The plaintiffs are surely right that the court could narrow the scope of the discovery based on the time constraints associated with the six-month statutory period. There is also the issue of the motion to toll the six-month period. Granting that would mitigate the issue, though it wouldn’t answer the argument set forth by PSV/MLS that they shouldn’t have to provide *any* discovery until the motion to dismiss is argued. Interestingly, the City points out that it was the State that sent that discovery request and therefore a blanket stay would damage their rights to obtain evidence in this case.
Beyond the possibility of the City having more specific evidence they want to look at in the context of a sale (and pointing out that they have not loaded up PSV/MLS with discovery requests in addition to the State), I confess I was a bit confused as to what particular difference it made. Then I looked at section (i), “the corporate structure of Defendant Major League Soccer (the alleged owner of Screw SC)”
Opening the Door:
It goes without saying that MLS’ corporate/operating structure is probably the most secretive in all of professional sports that has a following of some kind. Beyond the SUM agreements and discovery rules and allocation, it’s difficult to discern what MLS even is. I’m not going to get into it for purposes of this story, but it’s pretty obvious that MLS wants to keep its skeletons hidden deep in the closet. But in the context of this story, have they left the door open?
It’s possible. Here is what MLS had to say about their organization (for lack of a better word) in their motion to dismiss.

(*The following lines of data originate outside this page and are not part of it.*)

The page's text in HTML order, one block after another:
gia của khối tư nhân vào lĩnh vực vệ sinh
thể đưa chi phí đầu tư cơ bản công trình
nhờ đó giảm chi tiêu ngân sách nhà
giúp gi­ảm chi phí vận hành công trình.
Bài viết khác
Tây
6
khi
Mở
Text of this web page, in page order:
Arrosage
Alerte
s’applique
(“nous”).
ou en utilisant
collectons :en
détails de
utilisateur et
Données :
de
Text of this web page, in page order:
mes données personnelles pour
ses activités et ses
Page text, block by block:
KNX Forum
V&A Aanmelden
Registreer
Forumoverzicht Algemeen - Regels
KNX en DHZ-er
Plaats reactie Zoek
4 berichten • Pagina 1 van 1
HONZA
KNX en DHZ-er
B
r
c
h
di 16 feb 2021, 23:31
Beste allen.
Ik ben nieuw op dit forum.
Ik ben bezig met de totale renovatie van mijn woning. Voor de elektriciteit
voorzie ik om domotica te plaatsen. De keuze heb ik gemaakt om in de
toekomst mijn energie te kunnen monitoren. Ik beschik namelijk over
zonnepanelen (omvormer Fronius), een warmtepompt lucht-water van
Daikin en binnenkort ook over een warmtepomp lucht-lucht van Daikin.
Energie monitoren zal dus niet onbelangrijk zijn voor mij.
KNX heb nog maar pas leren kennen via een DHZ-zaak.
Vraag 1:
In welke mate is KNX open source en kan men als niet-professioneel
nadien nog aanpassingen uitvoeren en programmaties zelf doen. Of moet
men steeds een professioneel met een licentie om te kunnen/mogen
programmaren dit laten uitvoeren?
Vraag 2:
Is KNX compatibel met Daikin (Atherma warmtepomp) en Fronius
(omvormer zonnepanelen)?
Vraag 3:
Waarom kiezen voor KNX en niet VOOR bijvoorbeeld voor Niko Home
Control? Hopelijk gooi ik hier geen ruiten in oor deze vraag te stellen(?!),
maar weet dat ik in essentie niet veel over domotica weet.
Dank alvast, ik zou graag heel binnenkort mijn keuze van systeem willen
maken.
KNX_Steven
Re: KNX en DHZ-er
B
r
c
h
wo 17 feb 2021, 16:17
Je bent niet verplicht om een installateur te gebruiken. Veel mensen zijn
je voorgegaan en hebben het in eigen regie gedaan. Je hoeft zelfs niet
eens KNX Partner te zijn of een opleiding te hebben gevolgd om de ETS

Clear as mud, of course. Is this accurate? I don’t know, and neither does anyone outside the MLS collective. And this doesn’t cover the investor/operator/owner designations that MLS seems to go back and forth with, as the City points out (footnote 2):
The City is right that they have no ability to discern MLS’ true nature, because none of that information has been disclosed before; certainly not in the context of this lawsuit. And the City is right that this information does likely create a material issue of fact in arguing that MLS has not received any (current) financial benefit. Also interesting, the argument from MLS that the Modell law is unconstitutional on Contracts Clause grounds is made without providing the agreement (LLC) itself. So how can the plaintiffs respond to this argument, or the Court evaluate it, without reviewing a copy of the agreement? So it’s possible that MLS has opened the door to have this information disclosed to the plaintiffs at some future date, maybe very soon. I’m hoping to get some additional information here, so watch this space.
Sauce for the goose:
Finally (briefly) on the Motion to Toll the six-month timeline: In addition to issuing a writing award for whoever wrote the State’s brief, the motions to stay and the motions to toll are arguably different sides of the same coin. The City argues the plaintiffs and defendants are arguing that the same theory applies; due to the pending motion to dismiss, the court should put on hold discovery and the six-month timelines, so as to not prejudice the rights of the parties, and minimize expending time and money.
My initial hunch is that both parties will get something along the lines of what they want (discovery delayed to the extent the information doesn’t impact the dismissal motion; notice issue tolled based on the discovery delay), but I’m hearing that the response to the tolling motion from PSV/MLS is due sometime today. Likely after 5:00 p.m., as appears to be their method of operation. So we’ll have more to write about shortly, it looks like.